Resources are stateful: when acquired from a resource manager, they are typically in NEW state, and will become ACTIVE once they are provisioned to the application and can serve usage requests. Some resources may go through an intermediate state, PENDING, when they are about to become active at some point, and usage requests can already be submitted – those usage requests will not be executed until the resources enters the ACTIVE state. The resource can be release from application control in three different ways: they can be actively be destroyed by the application, and will then enter the CANCELED state; they can internally cease to function and become unable to serve usage requests, represented by a FAILED state, and the resource manager can retract control from the application because the agreed time duration has passed – this is represented by the EXPIRED state.
- destroy()[source]¶
The semantics of this method is equivalent to the semantics of the
destroy()
call on thesaga.resource.Manager
class.
- reconfig(descr)[source]¶
A resource is acquired according to a resource description, i.e. to a specific set of attributes. At some point in time, while the resource is running, the application requirements on the resource may have changed – in that case, the application can request to change the resource’s configuration on the fly.
This method cannot be used to change the type of the resource. Backends may or may not support this operation – if not, a
saga.NotImplemented
exception is raised. If the method is supported, , then the semantics of the method is equivalent to the semantics of theacquire()
call on thesaga.resource.Manager
class.
- wait(state=FINAL, timeout=None)[source]¶
Wait for a resource to enter a specific state.
- Parameters:
state (float) – resource state to wait for (UNKNOWN, NEW, PENDING, ACTIVE, DONE, FAILED, EXPIRED, CANCELED, FINAL)
state – time to block while waiting.
This method will block until the resource entered the specified state, or until timeout seconds have passed – whichever occurs earlier. If the resource is in a final state, the call will raise and
saga.IncorrectState
exception when asked to wait for any non-final state.A negative timeout value represents an indefinit timeout.

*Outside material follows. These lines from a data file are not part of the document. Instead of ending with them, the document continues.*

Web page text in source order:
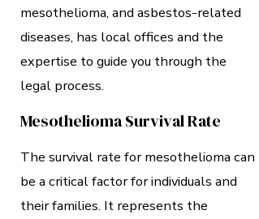
mesothelioma, and asbestos-related
diseases, has local offices and the
expertise to guide you through the
legal process.
Mesothelioma Survival Rate
The survival rate for mesothelioma can
be a critical factor for individuals and
their families. It represents the
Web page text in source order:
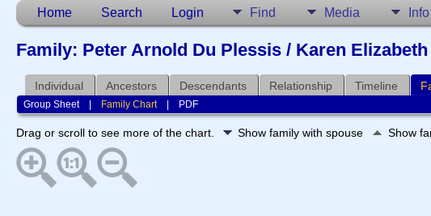
Home Search Login Find Media Info
Family: Peter Arnold Du Plessis / Karen Elizabeth
Individual Ancestors Descendants Relationship Timeline
Group Sheet| Family Chart| PDF
Drag or scroll to see more of the chart. Show family with spouse Show
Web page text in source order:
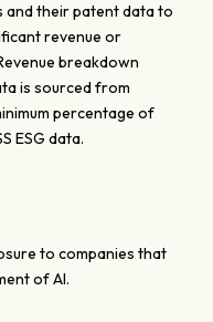
and their patent data to
revenue or
breakdown
is sourced from
percentage of
ESG data.
to companies that
of AI.
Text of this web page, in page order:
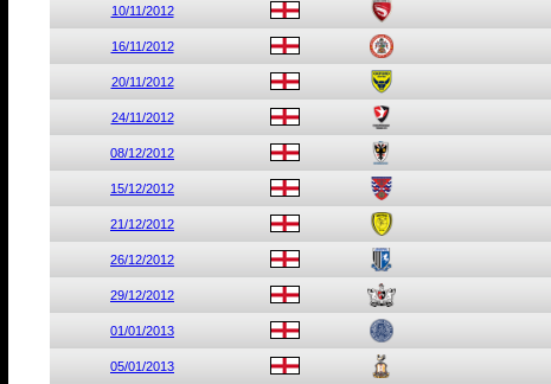
10/11/2012
16/11/2012
20/11/2012
24/11/2012
08/12/2012
15/12/2012
21/12/2012
26/12/2012
29/12/2012
01/01/2013
05/01/2013
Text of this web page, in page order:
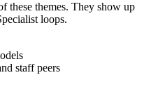
these themes. They show up
loops.
staff peers
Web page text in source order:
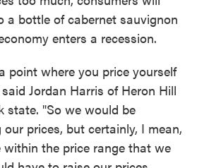
a bottle of cabernet sauvignon
enters a recession.
point where you price yourself
Jordan Harris of Heron Hill
state. "So we would be
prices, but certainly, I mean,
the price range that we
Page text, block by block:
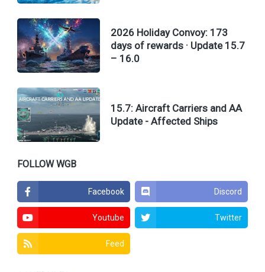
2026 Holiday Convoy: 173
days of rewards · Update 15.7
– 16.0
15.7: Aircraft Carriers and AA
Update - Affected Ships
FOLLOW WGB
Facebook Discord
Youtube Twitter
Feed
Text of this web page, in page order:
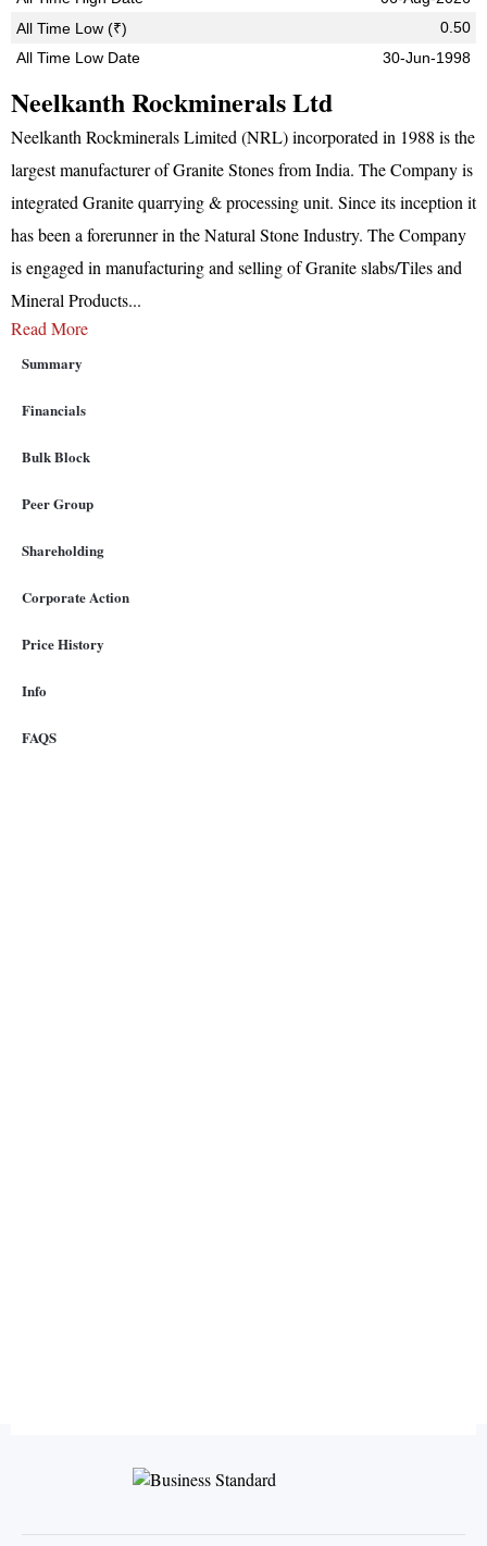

3.5.4. Compute Resource – radical.saga.resource.Compute
¶
- class radical.saga.resource.Compute(id=None, session=None, _adaptor=None, _adaptor_state={}, _ttype=None)[source]¶
Bases:
Resource
A Compute resource is a resource which provides compute capabilities, i.e. which can execute compute jobs. As such, the ‘Access’ attribute of the compute resource (a URL) can be used to create a
saga.job.Service
instance to submit jobs to.
3.5.5. Storage Resource – radical.saga.resource.Storage
¶
- class radical.saga.resource.Storage(id=None, session=None, _adaptor=None, _adaptor_state={}, _ttype=None)[source]¶
Bases:
Resource
A Storage resource is a resource which has storage capabilities, i.e. the ability to persistently store, organize and retrieve data. As such, the ‘Access’ attribute of the storage resource (a URL) can be used to create a
saga.filesystem.Directory
instance to manage the resource’s data space.